> _EXERCISE REQUIREMENTS_
Give the number of lines in the listing below that include the word "Join", with nothing more.
START DATA FOR THIS TASK
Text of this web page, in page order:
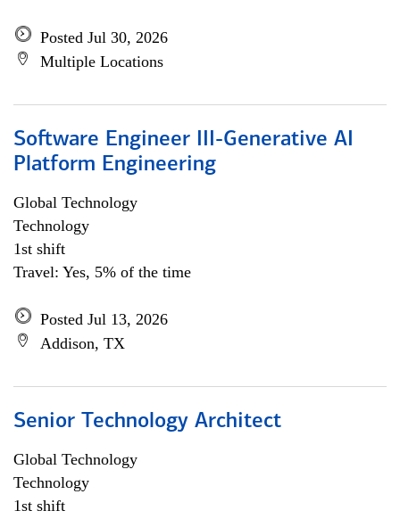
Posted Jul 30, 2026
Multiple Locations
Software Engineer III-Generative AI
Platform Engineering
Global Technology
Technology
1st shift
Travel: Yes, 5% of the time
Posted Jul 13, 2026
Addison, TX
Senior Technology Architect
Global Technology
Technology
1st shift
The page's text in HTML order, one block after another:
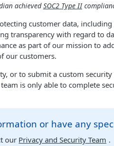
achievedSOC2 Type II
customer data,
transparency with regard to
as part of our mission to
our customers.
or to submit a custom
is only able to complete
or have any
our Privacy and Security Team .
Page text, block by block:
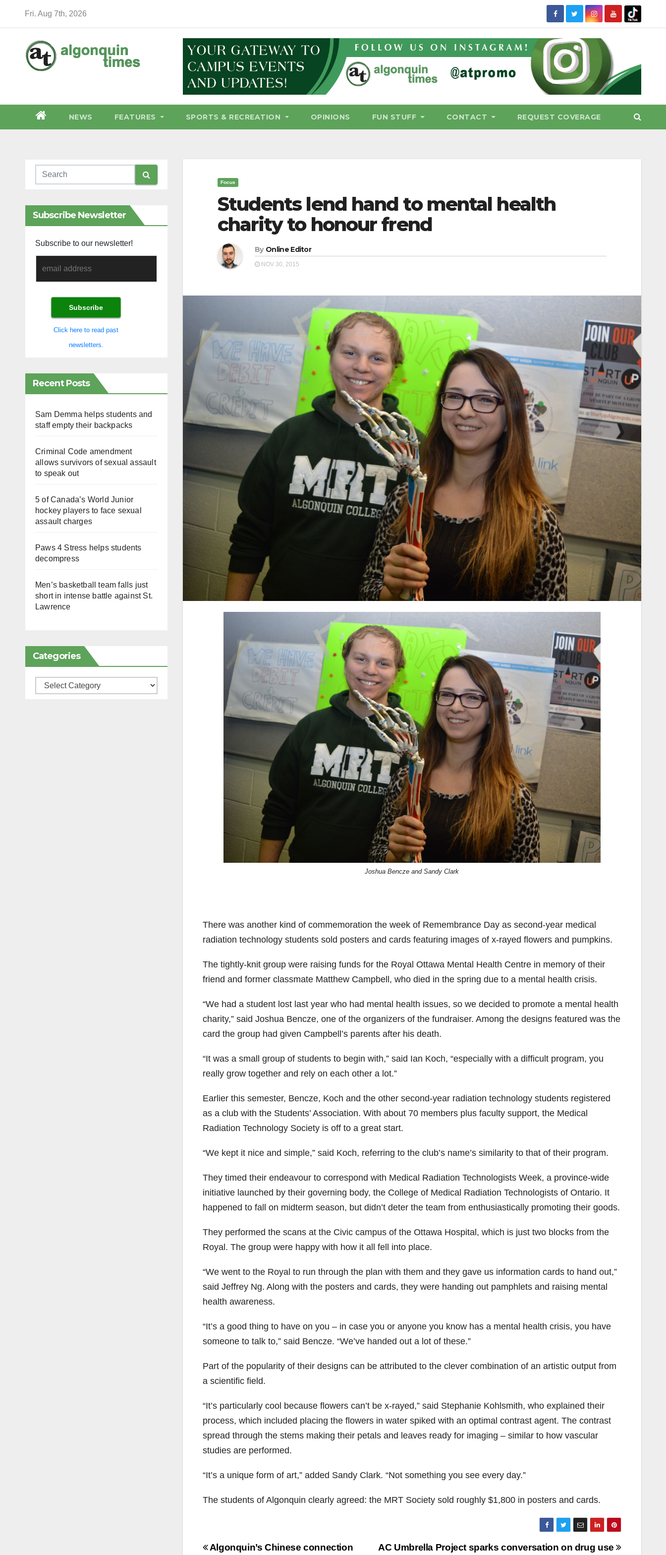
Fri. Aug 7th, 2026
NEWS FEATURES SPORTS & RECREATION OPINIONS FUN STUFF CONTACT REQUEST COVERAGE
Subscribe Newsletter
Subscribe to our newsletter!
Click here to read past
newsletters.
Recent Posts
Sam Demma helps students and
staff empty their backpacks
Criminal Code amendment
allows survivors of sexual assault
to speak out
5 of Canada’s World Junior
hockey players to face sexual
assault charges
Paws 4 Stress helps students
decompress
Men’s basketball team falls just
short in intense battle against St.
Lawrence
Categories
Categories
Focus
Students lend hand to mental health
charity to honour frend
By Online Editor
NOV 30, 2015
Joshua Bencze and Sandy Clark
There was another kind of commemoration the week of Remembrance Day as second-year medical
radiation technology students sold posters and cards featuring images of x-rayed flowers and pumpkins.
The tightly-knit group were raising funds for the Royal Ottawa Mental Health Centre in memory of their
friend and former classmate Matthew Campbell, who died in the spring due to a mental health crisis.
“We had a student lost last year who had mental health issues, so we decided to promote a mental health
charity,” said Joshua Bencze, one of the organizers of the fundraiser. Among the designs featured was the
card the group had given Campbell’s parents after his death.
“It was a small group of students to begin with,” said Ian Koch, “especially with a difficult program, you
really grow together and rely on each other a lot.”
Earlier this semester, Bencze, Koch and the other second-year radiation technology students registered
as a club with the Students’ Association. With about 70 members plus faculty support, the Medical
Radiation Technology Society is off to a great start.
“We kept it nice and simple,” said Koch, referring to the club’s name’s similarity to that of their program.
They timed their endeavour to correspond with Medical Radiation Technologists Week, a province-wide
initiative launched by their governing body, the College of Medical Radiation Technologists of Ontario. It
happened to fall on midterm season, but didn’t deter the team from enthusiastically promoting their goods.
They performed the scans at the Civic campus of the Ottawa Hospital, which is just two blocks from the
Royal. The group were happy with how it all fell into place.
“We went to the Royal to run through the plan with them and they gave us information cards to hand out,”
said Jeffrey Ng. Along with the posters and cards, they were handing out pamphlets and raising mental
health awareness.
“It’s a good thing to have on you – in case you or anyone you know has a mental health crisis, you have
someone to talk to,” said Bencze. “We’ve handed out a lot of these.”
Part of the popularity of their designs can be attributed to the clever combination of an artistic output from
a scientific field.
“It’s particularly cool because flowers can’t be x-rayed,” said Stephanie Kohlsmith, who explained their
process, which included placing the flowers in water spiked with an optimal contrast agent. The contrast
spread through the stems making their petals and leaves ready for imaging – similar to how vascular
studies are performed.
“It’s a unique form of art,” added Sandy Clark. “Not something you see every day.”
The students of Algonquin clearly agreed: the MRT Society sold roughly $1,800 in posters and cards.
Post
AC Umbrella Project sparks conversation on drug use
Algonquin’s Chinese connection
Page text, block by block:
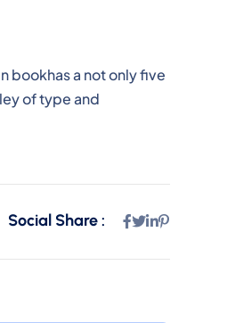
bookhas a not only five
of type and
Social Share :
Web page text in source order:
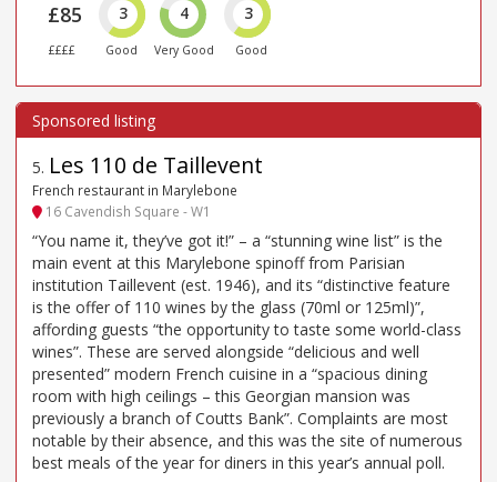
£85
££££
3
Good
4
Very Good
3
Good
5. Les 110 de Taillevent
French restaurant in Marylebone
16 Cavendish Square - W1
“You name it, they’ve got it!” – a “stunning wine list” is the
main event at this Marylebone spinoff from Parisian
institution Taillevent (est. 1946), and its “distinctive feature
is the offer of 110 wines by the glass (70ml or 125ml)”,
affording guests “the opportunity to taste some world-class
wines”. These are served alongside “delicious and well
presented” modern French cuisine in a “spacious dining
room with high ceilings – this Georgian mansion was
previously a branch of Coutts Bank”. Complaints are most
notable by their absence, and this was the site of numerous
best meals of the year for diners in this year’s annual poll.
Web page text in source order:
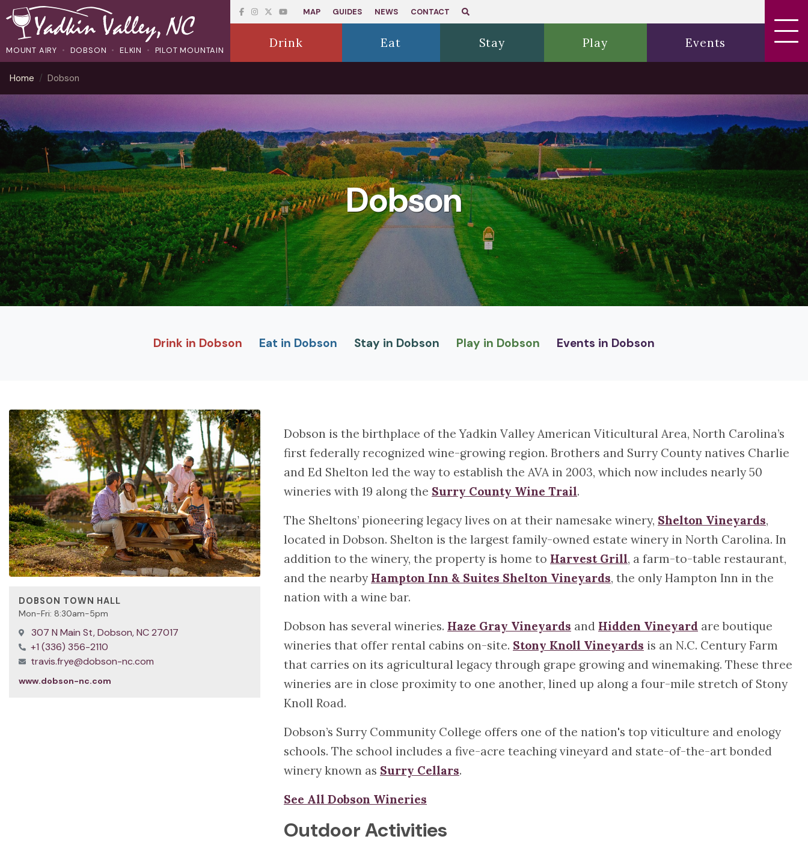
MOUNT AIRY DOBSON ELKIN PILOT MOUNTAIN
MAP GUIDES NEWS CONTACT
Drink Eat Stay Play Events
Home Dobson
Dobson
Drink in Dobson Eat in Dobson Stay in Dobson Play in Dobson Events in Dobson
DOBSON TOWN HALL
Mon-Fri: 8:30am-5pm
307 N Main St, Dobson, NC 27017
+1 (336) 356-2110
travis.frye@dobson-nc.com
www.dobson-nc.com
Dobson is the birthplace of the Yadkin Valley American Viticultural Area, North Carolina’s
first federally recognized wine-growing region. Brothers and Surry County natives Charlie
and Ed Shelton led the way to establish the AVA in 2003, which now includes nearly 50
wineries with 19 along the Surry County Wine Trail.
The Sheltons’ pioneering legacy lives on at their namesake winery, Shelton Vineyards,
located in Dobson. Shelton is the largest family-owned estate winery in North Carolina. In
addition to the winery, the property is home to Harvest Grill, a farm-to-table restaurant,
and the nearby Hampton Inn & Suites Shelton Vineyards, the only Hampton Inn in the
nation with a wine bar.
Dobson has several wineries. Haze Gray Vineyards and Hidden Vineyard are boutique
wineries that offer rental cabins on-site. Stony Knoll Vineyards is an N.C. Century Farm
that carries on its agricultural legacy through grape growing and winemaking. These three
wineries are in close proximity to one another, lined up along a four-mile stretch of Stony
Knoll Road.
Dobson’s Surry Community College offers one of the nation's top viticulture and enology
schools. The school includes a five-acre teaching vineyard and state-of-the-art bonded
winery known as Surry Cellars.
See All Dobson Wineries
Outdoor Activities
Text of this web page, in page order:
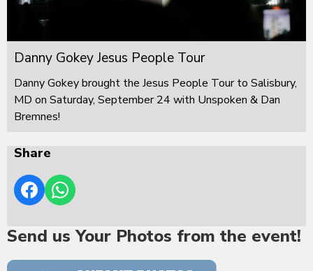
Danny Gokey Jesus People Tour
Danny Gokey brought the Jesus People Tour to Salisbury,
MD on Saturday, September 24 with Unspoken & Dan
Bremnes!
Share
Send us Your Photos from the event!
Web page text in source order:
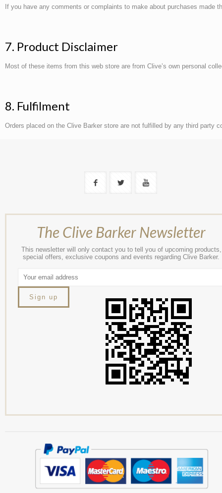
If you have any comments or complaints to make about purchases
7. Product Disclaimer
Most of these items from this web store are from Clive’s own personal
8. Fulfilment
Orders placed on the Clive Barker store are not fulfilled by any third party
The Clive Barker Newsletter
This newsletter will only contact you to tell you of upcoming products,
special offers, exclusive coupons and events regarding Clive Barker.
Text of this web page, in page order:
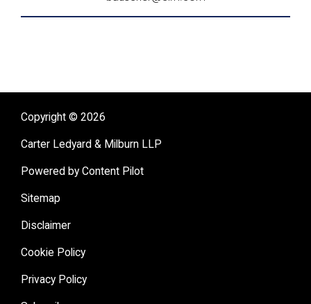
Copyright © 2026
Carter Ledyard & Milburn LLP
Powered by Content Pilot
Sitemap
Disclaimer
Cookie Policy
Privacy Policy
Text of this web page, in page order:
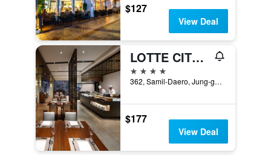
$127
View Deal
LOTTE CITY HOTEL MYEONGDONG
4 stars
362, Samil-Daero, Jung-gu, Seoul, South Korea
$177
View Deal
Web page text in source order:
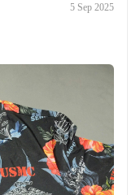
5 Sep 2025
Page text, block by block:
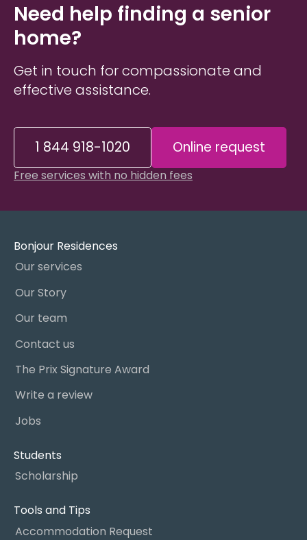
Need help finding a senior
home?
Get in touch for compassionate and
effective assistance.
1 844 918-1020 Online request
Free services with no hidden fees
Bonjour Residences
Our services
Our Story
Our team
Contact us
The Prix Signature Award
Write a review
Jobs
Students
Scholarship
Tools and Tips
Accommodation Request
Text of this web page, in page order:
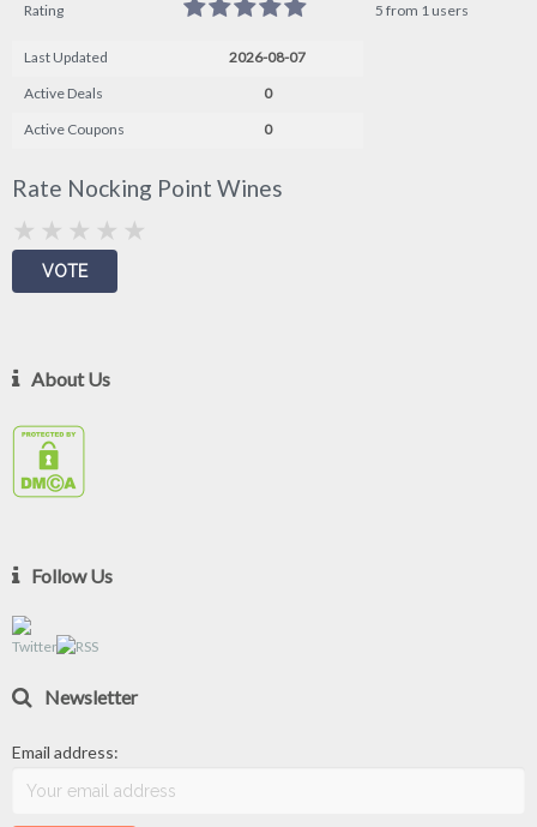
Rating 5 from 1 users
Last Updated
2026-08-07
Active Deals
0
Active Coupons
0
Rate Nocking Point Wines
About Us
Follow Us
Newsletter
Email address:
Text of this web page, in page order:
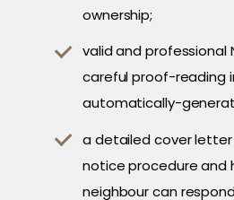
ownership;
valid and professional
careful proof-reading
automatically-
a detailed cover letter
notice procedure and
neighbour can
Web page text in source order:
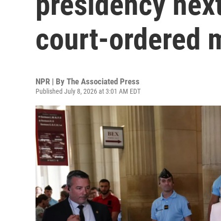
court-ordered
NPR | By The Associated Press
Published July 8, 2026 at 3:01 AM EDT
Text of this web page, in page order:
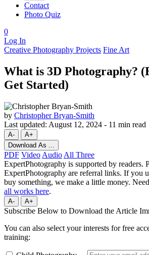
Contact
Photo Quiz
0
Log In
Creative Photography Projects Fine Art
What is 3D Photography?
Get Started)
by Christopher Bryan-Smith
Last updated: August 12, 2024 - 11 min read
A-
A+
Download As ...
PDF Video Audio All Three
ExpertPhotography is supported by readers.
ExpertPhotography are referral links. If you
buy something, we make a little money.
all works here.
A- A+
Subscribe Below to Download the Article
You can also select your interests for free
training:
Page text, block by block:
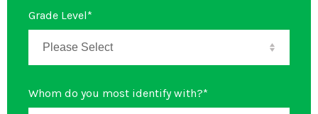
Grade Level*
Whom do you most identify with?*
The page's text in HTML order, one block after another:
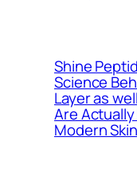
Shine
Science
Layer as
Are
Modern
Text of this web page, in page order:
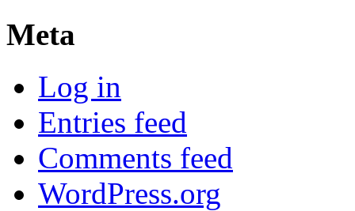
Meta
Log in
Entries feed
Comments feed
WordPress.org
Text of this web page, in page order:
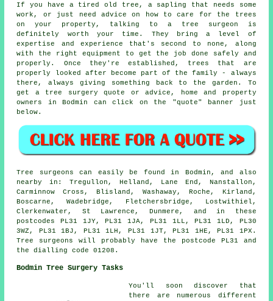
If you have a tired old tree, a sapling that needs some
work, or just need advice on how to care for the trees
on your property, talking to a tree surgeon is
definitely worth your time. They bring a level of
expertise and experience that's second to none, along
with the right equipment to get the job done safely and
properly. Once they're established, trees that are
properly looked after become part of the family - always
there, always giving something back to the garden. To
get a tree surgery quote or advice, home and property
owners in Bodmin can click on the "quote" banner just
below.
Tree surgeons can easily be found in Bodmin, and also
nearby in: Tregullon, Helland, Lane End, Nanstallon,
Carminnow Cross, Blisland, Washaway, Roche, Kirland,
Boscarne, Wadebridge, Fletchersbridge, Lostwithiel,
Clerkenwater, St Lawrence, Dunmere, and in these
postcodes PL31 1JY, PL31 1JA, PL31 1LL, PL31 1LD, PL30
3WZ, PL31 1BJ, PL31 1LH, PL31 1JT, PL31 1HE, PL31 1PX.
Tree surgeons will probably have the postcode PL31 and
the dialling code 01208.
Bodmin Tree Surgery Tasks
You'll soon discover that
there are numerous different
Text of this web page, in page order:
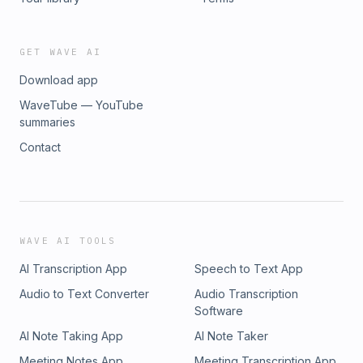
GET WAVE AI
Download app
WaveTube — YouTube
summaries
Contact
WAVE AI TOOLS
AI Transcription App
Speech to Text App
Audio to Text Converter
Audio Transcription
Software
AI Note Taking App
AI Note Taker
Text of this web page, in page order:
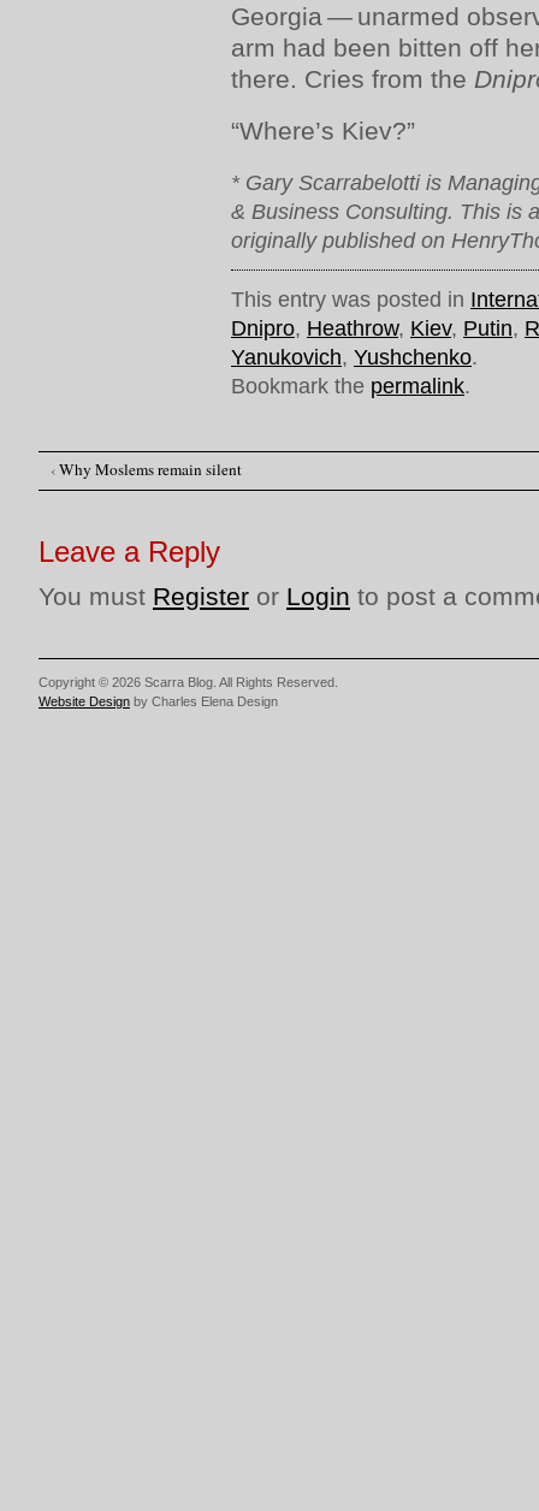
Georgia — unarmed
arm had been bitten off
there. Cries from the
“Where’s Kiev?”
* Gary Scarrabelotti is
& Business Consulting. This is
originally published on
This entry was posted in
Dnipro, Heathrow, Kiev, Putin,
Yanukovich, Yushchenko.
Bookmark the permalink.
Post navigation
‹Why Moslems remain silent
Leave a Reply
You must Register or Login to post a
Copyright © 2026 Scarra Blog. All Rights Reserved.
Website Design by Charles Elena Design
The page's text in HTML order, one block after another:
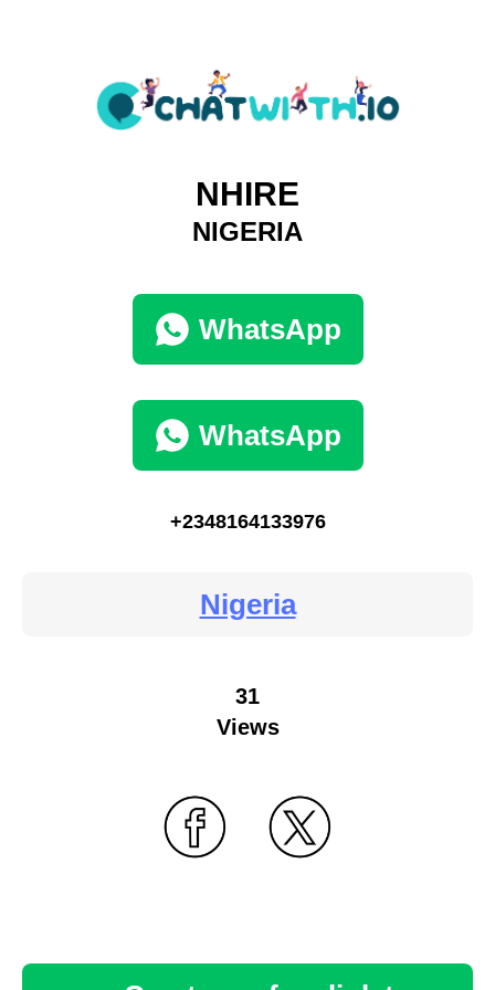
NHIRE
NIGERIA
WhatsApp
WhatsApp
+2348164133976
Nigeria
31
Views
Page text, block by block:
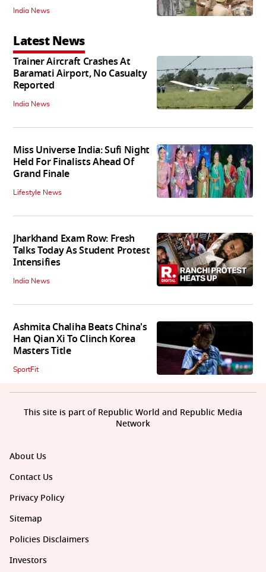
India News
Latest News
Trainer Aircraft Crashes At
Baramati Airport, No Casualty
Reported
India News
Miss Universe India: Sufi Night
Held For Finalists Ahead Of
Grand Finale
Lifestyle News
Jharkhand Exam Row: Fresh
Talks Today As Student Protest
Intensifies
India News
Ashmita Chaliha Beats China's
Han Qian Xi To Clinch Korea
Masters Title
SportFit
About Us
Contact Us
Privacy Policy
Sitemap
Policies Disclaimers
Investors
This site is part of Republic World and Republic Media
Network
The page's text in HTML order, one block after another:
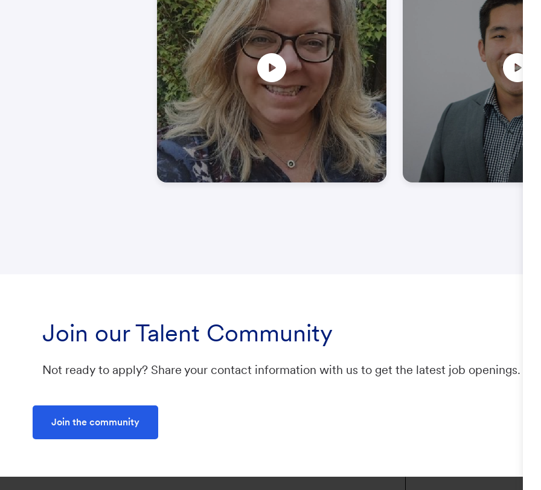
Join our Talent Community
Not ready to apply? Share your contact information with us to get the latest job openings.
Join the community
END DATA FOR THIS TASK
> _SOLVED PROBLEM_
2